June 8, 2008

Interesting

John Gruber speculates PowerPC support in "The Ins and Outs of Snow Leopard":

A few factors: (a) Snow Leopard won’t ship until next year, at which point even the newest PowerPC Macs will be at least three years old; (b) dropping PowerPC would significantly simplify the development and QA testing for Snow Leopard; and (c) perhaps Apple will present technical merits, i.e. that by dropping PowerPC support, they’re able to implement certain performance improvements that can only work on Intel hardware.

Time for some point/counterpoint:

Historically, Apple has been good about supporting older hardware for reasonable periods of time. For example, Mac OS X 10.4 supported G3 Macs with 256MB of RAM and a FireWire port; the first one to do that was the Blue-and-White Power Mac, which came out in 1999. PowerPC was discontinued in 2006, so if Snow Leopard ships in 2009, that would only be three years-- somewhat uncharacteristic of Apple. Say what you want about PowerPC, but three years is just not a long time to own a computer.

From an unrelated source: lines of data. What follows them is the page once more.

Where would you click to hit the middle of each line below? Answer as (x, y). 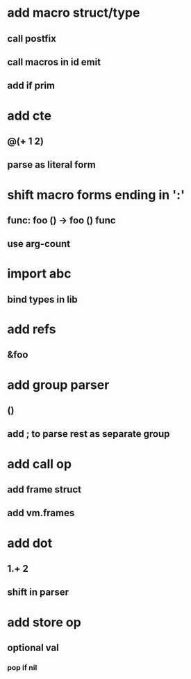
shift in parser (38, 592)
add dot (30, 543)
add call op (39, 464)
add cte (30, 115)
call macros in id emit (54, 62)
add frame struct (44, 489)
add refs (32, 329)
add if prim (31, 86)

Customers don't care about technical challenges, because such challenges are invisible to them; saying "deal with it" only becomes a consideration when the end product is directly diminished in quality because of them. If this is the case, fine, but I don't believe it is.

The counterpoint is that Gruber claims to have sources, and being a reputable writer, it's probably true. Thus, if he can confidently state that Snow Leopard will be Intel-only, it very well may be so.

(all other reasons I don't think/wish it will happen can be found in my may-be-laughed-at-after-tomorrow article about this whole issue.)